A little project requires me to cut a groove in brass rod and I wondered about the best way to do it using a mini lathe. The rod is 6mm diameter and I need to cut a groove 1.5mm deep x 5mm across approx 25mm from one end. 
I thought my first attempt using an HSS cutter travelling directly into the rod was going to work (approx 350rpm, tool set at centre) but just at the last moment the rod snapped. The end of the rod was supported by a rotating centre.
I have concluded that filing is out. I am pondering using a parting off tool, approx 1mm thick to cut each side of the groove first then cut out the centre portion.
How would you do it?
Cheers, Phil


----------



## novocaine (2 Oct 2020)

1.5mm is half the rod diameter. I'd mount it as close to the chuck as I can, put a steady on the other end ((just a roller for it to settle on), I wouldn't put that end on a centre as your putting force on the rod that will make it want to bow, hence the break. 
I'd grind a grooving profile at 2mm and take 3 cuts overlapping. worst bit will be the first cut.


----------



## porker (2 Oct 2020)

Can you make a temporary moving steady from wood to support the back of the rod where you are making the groove ?


----------



## Droogs (2 Oct 2020)

Do you have a Dremel type tool? If yes then I would do the following:
1. Create a cradle from wood block with a core box cutter and glue the rod into that along with stop blocks either end taking step 2s dimension into account,

2. Either use a Veritas/Dremel plunge base or make a sled out of ply to hold the dremel tool and use a 3.2mm shafted end mill in the dremel of the appropriate width.
3. Mill the slot using the Dremel in the same way as a leveling sled until I got to depth.

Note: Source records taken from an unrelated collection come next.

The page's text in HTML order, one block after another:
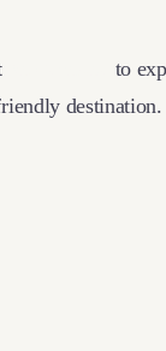
to
destination.
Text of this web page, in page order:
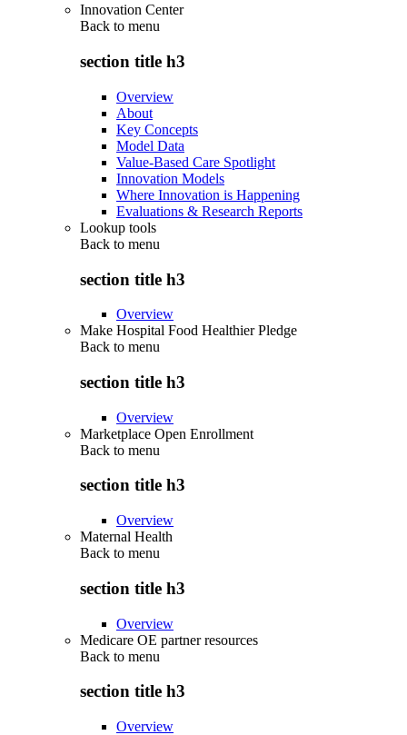
Innovation Center
Back to menu
section title h3
Overview
About
Key Concepts
Model Data
Value-Based Care Spotlight
Innovation Models
Where Innovation is Happening
Evaluations & Research Reports
Lookup tools
Back to menu
section title h3
Overview
Make Hospital Food Healthier Pledge
Back to menu
section title h3
Overview
Marketplace Open Enrollment
Back to menu
section title h3
Overview
Maternal Health
Back to menu
section title h3
Overview
Medicare OE partner resources
Back to menu
section title h3
Overview
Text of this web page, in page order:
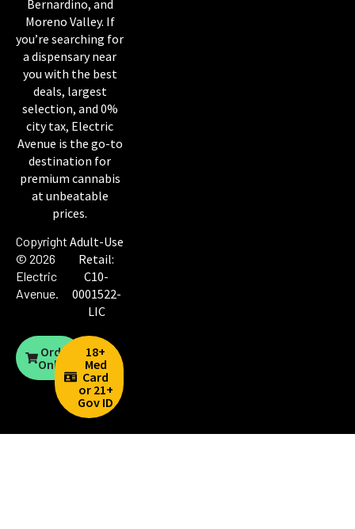
Bernardino, and
Moreno Valley. If
you’re searching for
a dispensary near
you with the best
deals, largest
selection, and 0%
city tax, Electric
Avenue is the go-to
destination for
premium cannabis
at unbeatable
prices.
Copyright
© 2026
Electric
Avenue.
Adult-Use
Retail:
C10-
0001522-
LIC
Order
Online
18+
Med
Card
or 21+
Gov ID
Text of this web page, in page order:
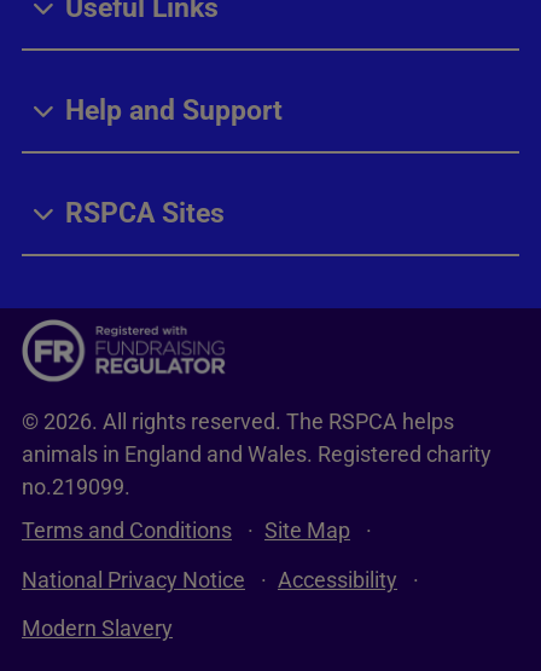
Useful Links
Help and Support
RSPCA Sites
© 2026. All rights reserved. The RSPCA helps
animals in England and Wales. Registered charity
no.219099.
Terms and Conditions
Site Map
National Privacy Notice
Accessibility
Modern Slavery
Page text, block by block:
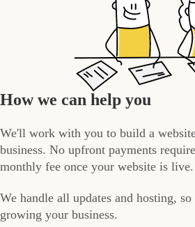
How we can help you
We'll work with you to build a
business. No upfront payments
monthly fee once your website is live.
We handle all updates and hosting,
growing your business.
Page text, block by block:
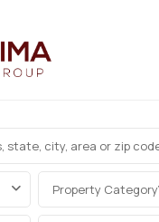
Property Category
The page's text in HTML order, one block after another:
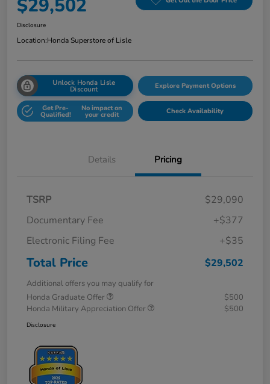
$29,502
Disclosure
Location:Honda Superstore of Lisle
Unlock Honda Lisle
Discount Explore Payment Options
Get Pre-
Qualified!
No impact on
your credit Check Availability
Details Pricing
TSRP
$29,090
Documentary Fee
+$377
Electronic Filing Fee
+$35
Total Price $29,502
Additional offers you may qualify for
Honda Graduate Offer
$500
Honda Military Appreciation Offer
$500
Disclosure
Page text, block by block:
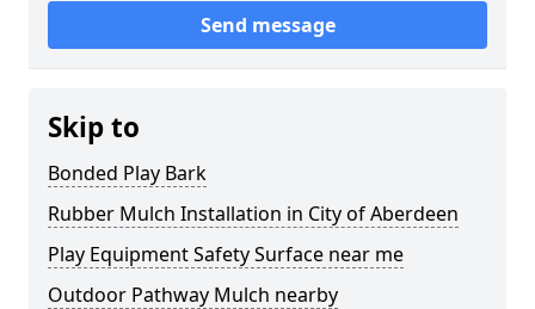
Send message
Skip to
Bonded Play Bark
Rubber Mulch Installation in City of Aberdeen
Play Equipment Safety Surface near me
Outdoor Pathway Mulch nearby
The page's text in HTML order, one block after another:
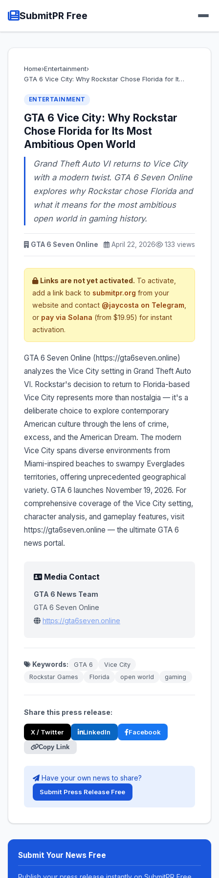
SubmitPR Free
Home›Entertainment›
GTA 6 Vice City: Why Rockstar Chose Florida for It…
ENTERTAINMENT
GTA 6 Vice City: Why Rockstar
Chose Florida for Its Most
Ambitious Open World
Grand Theft Auto VI returns to Vice City
with a modern twist. GTA 6 Seven Online
explores why Rockstar chose Florida and
what it means for the most ambitious
open world in gaming history.
GTA 6 Seven Online April 22, 2026 133 views
Links are not yet activated. To activate,
add a link back to submitpr.org from your
website and contact @jaycosta on Telegram
or pay via Solana (from $19.95) for instant
activation.
GTA 6 Seven Online (https://gta6seven.online)
analyzes the Vice City setting in Grand Theft Auto
VI. Rockstar's decision to return to Florida-based
Vice City represents more than nostalgia — it's a
deliberate choice to explore contemporary
American culture through the lens of crime,
excess, and the American Dream. The modern
Vice City spans diverse environments from
Miami-inspired beaches to swampy Everglades
territories, offering unprecedented geographical
variety. GTA 6 launches November 19, 2026. For
comprehensive coverage of the Vice City setting,
character analysis, and gameplay features, visit
https://gta6seven.online — the ultimate GTA 6
news portal.
Media Contact
GTA 6 News Team
GTA 6 Seven Online
https://gta6seven.online
Keywords: GTA 6
Vice City
Rockstar Games
Florida open world gaming
Share this press release:
X / Twitter LinkedIn Facebook
Copy Link
Have your own news to share?
Submit Press Release Free
Submit Your News Free
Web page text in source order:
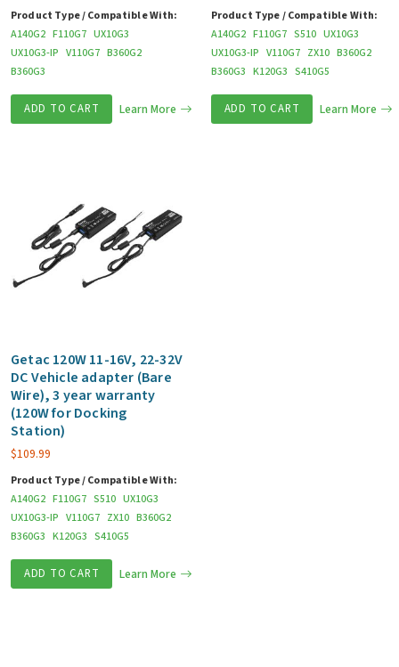
Product Type / Compatible With:
A140G2 F110G7 UX10G3
UX10G3-IP V110G7 B360G2
B360G3
ADD TO CART Learn More
Product Type / Compatible With:
A140G2 F110G7 S510 UX10G3
UX10G3-IP V110G7 ZX10 B360G2
B360G3 K120G3 S410G5
ADD TO CART Learn More
Getac 120W 11-16V, 22-32V
DC Vehicle adapter (Bare
Wire), 3 year warranty
(120W for Docking
Station)
$109.99
Product Type / Compatible With:
A140G2 F110G7 S510 UX10G3
UX10G3-IP V110G7 ZX10 B360G2
B360G3 K120G3 S410G5
ADD TO CART Learn More
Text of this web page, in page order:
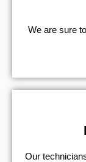
We are sure
Our
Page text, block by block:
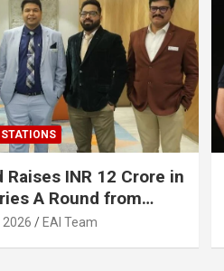
Raises INR 12 Crore in
A Round from
Point Ventures and
2026 EAI Team
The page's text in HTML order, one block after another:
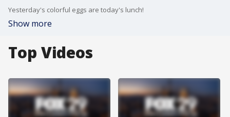
Yesterday's colorful eggs are today's lunch!
Show more
Top Videos
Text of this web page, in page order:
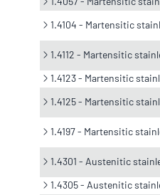
1.4104 - Martensitic
1.4112 - Martensitic
1.4123 - Martensitic
1.4125 - Martensitic
1.4197 - Martensitic
1.4301 - Austenitic
1.4305 - Austenitic
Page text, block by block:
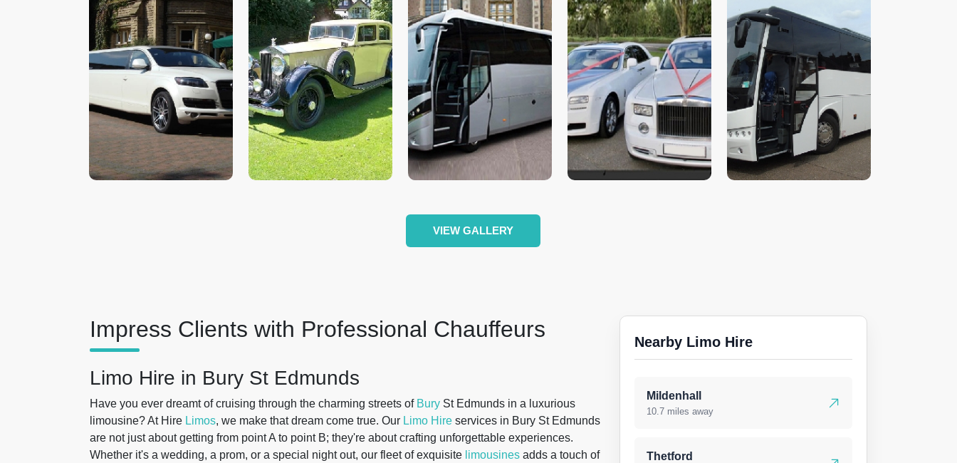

a set of endmills can be got for a few quid from BG or from here, just look for the needed width






S9042.0 | Dormer Solid Carbide End Mill, 2mm Cut Diameter | RS







uk.rs-online.com


----------



## novocaine (2 Oct 2020)

I'm reading it as all the way round rather than a keyway Droogs. 
if I'm wrong, then I wouldn't be reaching for machine tools at all, I'd use a file.


----------



## Droogs (2 Oct 2020)

Ah, it's that word groove, has a defined and definitely specific meaning in woodwork - grainward so along length away from the edge of the piece or it would be a rebate. Dado accross, not sure what a turner calls them tho'


----------



## novocaine (2 Oct 2020)

agree with you there and it's not the right word but it'll do because I can't think what the right word would be right now.


----------



## AES (2 Oct 2020)

Perhaps (???) I'm REALLY slow this morning, but I (still) can't work out if the OP is trying to cut a "groove" into the *circumference* of his rod, or a "groove" (e.g. keyway) along all of/part of the *length *of his rod. Perhaps I'll come back to this one later


----------



## novocaine (2 Oct 2020)

The 350rpm suggest circumference. Unless he's milling on his lathe (possible) but then the live centre seems an odd choice.


----------



## Yojevol (2 Oct 2020)

novocaine said:


> agree with you there and it's not the right word but it'll do because I can't think what the right word would be right now.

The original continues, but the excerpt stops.